Há uns anos que o penso, e os acontecimentos e comportamentos coevos têm-me dado razão. Não que me sinta satisfeito com essa confirmação, antes pelo contrário, bastante desiludido e muito resignado. Desiludido, porque a racionalidade induzia uma expectativa benévola, mesmo moderada, resignado, porque não vejo jeitos de melhoras numa doença, que caminha para ser crónica.
Quem se atreve a atirar a pedra, sem medo de ela fazer ricochete, castigando os interstícios das partes mais frágeis e fertilizantes? Todos têm telhados de vidro. Até Rui Tavares, que eu tinha em boa conta por andar a correr em pista própria, fazendo uso de uma agenda à margem do estafado menu de uma casa de pasto à beira do trespasse, caiu na esparrela dos ataques pessoais, um beco de piso oleoso, cavalgando a onda fácil do que a comunicação tão bem sabe explorar para garantir a venda de mais exemplares.
Tentado pelos votos, ei-lo, como os demais, a levantar a voz, a subir os degraus da maledicência, da intriga, da dúvida, de amizades com o parente próximo do insulto.
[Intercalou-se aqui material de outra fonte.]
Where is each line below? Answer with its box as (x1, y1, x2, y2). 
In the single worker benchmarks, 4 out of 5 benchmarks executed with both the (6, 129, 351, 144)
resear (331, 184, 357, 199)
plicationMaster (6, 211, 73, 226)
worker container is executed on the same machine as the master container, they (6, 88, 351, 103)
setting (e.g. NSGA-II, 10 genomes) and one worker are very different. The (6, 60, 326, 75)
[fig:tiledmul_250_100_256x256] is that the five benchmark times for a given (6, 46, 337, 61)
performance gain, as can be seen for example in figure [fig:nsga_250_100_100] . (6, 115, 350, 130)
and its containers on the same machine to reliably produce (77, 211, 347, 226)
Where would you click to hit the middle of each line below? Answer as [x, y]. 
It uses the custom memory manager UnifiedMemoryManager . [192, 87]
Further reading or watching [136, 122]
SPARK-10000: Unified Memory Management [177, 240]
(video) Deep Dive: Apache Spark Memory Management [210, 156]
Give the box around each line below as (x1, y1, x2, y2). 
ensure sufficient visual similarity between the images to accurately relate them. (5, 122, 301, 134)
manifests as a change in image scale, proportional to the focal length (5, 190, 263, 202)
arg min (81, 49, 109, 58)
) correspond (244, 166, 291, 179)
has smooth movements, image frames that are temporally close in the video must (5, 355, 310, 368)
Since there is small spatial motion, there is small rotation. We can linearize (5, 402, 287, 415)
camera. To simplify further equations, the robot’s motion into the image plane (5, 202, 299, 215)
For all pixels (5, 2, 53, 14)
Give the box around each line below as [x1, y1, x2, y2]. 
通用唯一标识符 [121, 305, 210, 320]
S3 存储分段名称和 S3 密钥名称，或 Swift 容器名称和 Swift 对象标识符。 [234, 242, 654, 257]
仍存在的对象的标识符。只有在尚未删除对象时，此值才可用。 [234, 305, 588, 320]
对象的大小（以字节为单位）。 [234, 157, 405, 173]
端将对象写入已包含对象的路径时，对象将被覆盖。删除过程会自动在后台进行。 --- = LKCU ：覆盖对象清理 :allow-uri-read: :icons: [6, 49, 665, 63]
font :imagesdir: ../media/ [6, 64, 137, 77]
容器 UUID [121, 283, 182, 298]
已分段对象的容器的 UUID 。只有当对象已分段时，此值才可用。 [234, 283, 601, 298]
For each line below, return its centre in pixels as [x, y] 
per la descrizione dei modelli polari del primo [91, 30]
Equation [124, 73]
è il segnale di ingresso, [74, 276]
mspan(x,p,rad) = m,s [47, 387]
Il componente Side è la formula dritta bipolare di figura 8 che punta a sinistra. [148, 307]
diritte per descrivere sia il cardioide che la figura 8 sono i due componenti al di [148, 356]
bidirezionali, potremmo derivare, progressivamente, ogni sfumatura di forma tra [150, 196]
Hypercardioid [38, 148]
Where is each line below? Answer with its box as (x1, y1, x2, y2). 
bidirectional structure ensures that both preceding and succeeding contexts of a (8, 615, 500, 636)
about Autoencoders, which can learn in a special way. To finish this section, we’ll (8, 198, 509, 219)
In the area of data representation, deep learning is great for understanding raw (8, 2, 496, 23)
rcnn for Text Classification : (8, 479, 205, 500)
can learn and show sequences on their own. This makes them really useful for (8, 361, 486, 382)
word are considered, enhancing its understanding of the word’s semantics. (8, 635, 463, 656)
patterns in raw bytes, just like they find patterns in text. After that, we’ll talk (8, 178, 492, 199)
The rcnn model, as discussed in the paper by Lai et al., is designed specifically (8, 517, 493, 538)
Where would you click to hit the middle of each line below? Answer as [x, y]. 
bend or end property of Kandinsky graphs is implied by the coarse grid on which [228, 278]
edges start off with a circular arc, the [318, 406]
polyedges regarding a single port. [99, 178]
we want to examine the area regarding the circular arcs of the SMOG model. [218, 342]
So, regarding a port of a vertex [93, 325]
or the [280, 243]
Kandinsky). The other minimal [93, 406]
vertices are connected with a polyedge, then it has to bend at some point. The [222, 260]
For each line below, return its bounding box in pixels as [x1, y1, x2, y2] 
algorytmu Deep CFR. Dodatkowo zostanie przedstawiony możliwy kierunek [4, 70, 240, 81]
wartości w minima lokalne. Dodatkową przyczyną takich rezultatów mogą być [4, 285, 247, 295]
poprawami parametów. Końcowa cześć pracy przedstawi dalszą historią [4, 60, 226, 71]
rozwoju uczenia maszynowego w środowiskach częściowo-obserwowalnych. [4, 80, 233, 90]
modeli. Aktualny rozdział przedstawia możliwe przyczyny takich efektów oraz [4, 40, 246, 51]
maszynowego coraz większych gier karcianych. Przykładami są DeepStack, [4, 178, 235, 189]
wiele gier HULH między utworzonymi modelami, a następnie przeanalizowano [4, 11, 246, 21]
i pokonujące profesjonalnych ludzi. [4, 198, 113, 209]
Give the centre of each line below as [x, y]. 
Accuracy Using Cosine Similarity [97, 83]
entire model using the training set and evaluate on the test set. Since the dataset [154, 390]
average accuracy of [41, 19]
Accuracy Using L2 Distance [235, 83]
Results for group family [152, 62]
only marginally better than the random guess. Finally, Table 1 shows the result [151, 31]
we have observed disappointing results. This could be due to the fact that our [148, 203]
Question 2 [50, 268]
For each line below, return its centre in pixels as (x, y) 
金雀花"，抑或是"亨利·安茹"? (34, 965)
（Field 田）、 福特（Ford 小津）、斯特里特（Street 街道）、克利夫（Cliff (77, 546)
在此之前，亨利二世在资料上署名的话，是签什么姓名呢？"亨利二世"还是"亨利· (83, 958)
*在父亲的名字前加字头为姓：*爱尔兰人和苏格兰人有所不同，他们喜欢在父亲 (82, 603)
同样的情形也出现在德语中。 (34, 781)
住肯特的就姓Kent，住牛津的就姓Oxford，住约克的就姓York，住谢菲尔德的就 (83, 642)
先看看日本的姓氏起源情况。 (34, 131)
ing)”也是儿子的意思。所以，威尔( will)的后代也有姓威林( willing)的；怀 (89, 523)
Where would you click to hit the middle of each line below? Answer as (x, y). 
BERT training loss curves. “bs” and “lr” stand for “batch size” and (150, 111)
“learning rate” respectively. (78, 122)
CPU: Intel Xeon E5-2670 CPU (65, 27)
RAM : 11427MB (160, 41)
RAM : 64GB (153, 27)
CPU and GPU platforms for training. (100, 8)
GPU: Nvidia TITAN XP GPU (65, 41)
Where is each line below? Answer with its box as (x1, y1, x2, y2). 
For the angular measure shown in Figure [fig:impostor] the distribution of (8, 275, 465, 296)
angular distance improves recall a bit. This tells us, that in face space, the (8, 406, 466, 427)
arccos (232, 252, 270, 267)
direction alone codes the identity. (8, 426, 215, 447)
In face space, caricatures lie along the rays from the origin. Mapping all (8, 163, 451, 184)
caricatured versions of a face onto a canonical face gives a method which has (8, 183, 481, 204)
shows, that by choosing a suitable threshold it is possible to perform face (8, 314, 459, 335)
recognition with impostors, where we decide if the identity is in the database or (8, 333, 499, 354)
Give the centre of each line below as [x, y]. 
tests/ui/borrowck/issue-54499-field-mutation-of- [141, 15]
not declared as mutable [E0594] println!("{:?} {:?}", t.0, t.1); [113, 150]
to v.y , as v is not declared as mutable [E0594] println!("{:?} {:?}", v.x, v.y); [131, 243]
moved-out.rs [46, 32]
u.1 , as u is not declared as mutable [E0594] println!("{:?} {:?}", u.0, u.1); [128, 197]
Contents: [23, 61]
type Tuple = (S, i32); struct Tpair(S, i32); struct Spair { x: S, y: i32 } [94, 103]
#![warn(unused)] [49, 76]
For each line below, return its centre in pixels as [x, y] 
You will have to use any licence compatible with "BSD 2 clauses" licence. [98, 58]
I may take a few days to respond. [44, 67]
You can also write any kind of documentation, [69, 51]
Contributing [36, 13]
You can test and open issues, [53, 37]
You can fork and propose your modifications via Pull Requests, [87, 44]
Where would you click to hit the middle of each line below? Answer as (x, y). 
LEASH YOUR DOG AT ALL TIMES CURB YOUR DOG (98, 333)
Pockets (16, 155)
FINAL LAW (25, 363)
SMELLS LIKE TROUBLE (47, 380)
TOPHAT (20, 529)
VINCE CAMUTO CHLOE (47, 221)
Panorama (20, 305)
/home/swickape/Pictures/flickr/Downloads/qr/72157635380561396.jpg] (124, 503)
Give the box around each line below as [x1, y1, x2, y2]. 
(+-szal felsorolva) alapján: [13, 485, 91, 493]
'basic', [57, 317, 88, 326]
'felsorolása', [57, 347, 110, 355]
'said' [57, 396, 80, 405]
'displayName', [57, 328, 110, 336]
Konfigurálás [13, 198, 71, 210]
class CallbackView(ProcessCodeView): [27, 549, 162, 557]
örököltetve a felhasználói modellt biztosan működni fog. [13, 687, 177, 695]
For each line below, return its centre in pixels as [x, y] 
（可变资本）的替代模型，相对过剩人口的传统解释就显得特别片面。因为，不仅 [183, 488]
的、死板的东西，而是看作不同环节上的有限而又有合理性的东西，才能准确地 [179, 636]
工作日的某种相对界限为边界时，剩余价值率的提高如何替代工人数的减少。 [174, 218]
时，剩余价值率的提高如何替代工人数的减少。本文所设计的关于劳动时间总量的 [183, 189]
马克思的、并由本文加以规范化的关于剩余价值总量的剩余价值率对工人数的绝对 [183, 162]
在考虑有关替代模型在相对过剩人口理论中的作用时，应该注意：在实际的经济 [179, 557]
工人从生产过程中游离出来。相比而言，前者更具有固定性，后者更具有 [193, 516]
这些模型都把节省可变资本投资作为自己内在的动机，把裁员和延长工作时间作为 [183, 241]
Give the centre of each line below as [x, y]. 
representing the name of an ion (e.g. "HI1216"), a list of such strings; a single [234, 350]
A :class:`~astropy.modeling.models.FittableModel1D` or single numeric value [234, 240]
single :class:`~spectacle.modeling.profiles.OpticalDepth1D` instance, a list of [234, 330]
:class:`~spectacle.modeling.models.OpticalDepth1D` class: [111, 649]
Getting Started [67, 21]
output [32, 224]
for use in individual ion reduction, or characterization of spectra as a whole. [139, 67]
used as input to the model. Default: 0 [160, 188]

Triste. E eu que o cuidava diferente, para melhor, assertivo, abonado de razões e fundamentos, dei por mim descoroçoado, por o ver igual a outros, émulo dos autores de apócrifas proposituras, espelho dos derrotistas e dos fandangueiros lustrosos.
Deste cortejo de enfermos, mancos e moucos, talvez se livre o PCP, conservador, ortodoxo e comedido, alérgico aos foguetes de estoira e pouco dado a injúrias.
Talvez por as últimas eleições terem sido há tão poucos meses, não houve tempo para emoldurar novas ideias e requintar outras promessas, nem para “fabricar” rejuvenescidas e viçosas lideranças, livres de puses e peçonhas, vícios e clientelas, de aparelhados e compadres, capazes de seguirem a eito, rompendo com erros, rotinas, poeiras e teias de aranha.
Ainda assim, esperava-se um pouco mais. Os programas são tacanhos e trôpegos, inexequíveis na sua maior parte, vagos o bastante para não serem um compromisso, nem uma linha de refrescamento ou de rasgo. E os líderes, nem um só com carisma, brilhante, galvanizador, que acrescente e faça acreditar. Todos insulsos, mornos. E sobre o que importa – sistema eleitoral, crescimento e competitividade da economia, como enfrentar este tempo de terrível incerteza, menos e melhor Estado, disponibilidade para acordos de regime – um vazio incomodativo, um silêncio de defuntos.
Por mim, está decidido: votarei em quem, não prometendo sol na eira e chuva no nabal, eu sentir ser capaz de fazer a diferença. De romper com os instalados. De interromper os hinos da revolução. De não governar em função dos ciclos eleitorais. De ter pouco jeito para festanças e palhaçadas. De, com naus e mareantes de qualidade, dobrar o Cabo Bojador. De se aliviar dos Velhos do Restelo, sempre agarrados às conezias, sôfregos de tribunecas. De ter uma visão estratégica para o país.
Se o não lobrigar, voto em branco. É o meu protesto. Estou cansado desta trapalhada fedegosa, que serve uns tantos vaidosos, outros tantos arrivistas, e muitos outros cabotinos.
Uma fanfarra de simpáticos sazonais, uma filarmónica de enfadonhos petulantes.